#### TASK INPUTS
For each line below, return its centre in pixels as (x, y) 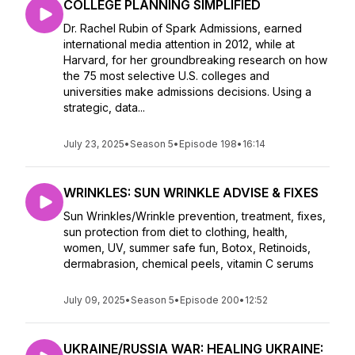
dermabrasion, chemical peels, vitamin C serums (190, 263)
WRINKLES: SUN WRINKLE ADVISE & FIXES (191, 193)
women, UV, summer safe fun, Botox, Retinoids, (187, 248)
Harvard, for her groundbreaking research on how (195, 60)
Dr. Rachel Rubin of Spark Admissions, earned (183, 28)
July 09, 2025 (94, 300)
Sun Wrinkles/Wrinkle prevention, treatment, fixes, (195, 216)
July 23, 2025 (94, 144)
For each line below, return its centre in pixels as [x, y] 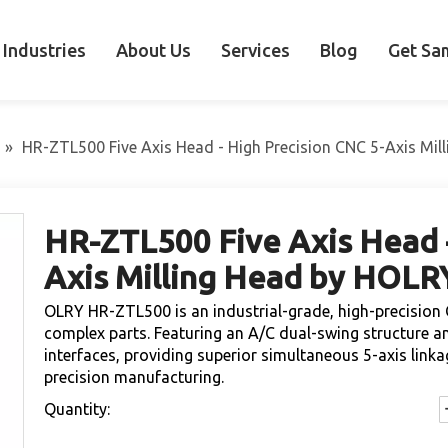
########
* _WHAT THE EXERCISE ASKS_:
With the pictures left out, give again exactly the lines from the one with "Dr. Rachel Rubin" through the end of the data, both included.

* _EXERCISE SOLUTION_:
Dr. Rachel Rubin of Spark Admissions, earned (183, 28)
July 09, 2025 (94, 300)
Sun Wrinkles/Wrinkle prevention, treatment, fixes, (195, 216)
July 23, 2025 (94, 144)
For each line below, return its centre in pixels as [x, y] 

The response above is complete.